# Work required:
Copy, word for word, the lines below from the one containing "Minimum Sdk Version 21 (14, 88, 75, 95)" up to and including the one containing "For each line below, return its centre", with pictures left out.

Segment Start: Extracted records

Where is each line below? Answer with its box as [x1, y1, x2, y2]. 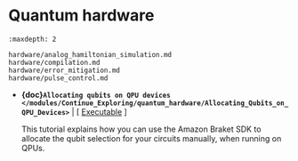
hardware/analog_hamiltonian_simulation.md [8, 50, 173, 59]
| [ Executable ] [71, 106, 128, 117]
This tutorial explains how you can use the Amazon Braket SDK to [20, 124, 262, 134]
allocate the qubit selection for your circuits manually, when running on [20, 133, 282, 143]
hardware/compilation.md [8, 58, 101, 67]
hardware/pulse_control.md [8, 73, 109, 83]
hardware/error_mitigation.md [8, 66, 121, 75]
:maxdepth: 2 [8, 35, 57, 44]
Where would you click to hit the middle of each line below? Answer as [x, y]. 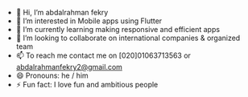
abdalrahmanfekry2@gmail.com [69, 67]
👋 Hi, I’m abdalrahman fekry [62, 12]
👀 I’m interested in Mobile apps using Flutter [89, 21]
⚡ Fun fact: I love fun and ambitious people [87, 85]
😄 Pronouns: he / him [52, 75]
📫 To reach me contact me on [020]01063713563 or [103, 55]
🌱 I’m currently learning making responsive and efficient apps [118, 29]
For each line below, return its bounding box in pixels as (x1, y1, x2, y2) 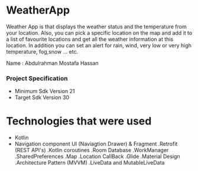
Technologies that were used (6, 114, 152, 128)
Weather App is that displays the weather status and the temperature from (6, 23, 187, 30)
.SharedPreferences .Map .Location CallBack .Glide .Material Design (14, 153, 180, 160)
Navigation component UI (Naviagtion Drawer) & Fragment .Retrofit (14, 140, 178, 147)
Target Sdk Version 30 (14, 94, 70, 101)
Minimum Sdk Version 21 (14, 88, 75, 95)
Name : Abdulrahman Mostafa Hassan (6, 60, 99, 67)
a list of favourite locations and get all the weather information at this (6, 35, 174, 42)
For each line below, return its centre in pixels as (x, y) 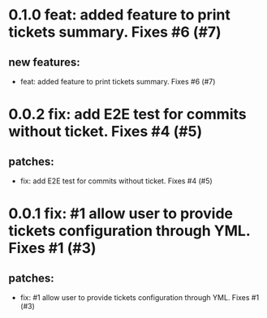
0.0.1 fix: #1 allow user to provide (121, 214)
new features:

Segment End: Extracted records
Segment Start: Extracted records

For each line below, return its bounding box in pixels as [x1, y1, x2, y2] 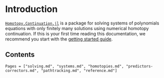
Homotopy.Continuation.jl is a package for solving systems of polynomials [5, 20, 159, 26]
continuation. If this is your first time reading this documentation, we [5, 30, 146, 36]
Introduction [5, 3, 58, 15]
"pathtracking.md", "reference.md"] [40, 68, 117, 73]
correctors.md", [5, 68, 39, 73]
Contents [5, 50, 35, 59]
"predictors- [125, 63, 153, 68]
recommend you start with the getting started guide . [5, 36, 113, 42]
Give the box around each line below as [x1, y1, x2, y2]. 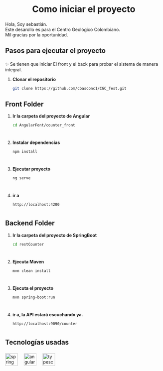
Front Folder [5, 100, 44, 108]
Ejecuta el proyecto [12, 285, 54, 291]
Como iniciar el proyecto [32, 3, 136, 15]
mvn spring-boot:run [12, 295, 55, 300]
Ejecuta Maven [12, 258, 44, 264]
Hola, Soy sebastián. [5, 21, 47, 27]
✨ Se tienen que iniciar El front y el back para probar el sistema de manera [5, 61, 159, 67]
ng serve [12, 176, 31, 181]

Segment End: Extracted records
Segment Start: Extracted records

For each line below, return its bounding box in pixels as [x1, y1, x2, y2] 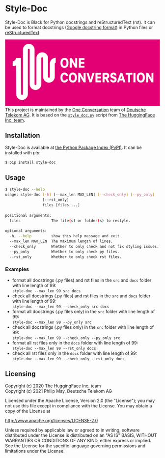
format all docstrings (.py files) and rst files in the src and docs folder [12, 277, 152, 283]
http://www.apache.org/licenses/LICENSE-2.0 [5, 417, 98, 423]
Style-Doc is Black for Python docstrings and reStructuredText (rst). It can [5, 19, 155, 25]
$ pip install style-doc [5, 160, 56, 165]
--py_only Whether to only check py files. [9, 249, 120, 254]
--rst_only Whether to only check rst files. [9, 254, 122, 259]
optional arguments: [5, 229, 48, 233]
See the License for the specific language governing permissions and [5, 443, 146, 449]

Segment End: Extracted records

# Exercise solution:
Minimum Sdk Version 21 (14, 88, 75, 95)
Name : Abdulrahman Mostafa Hassan (6, 60, 99, 67)
a list of favourite locations and get all the weather information at this (6, 35, 174, 42)
For each line below, return its centre in pixels as (x, y) 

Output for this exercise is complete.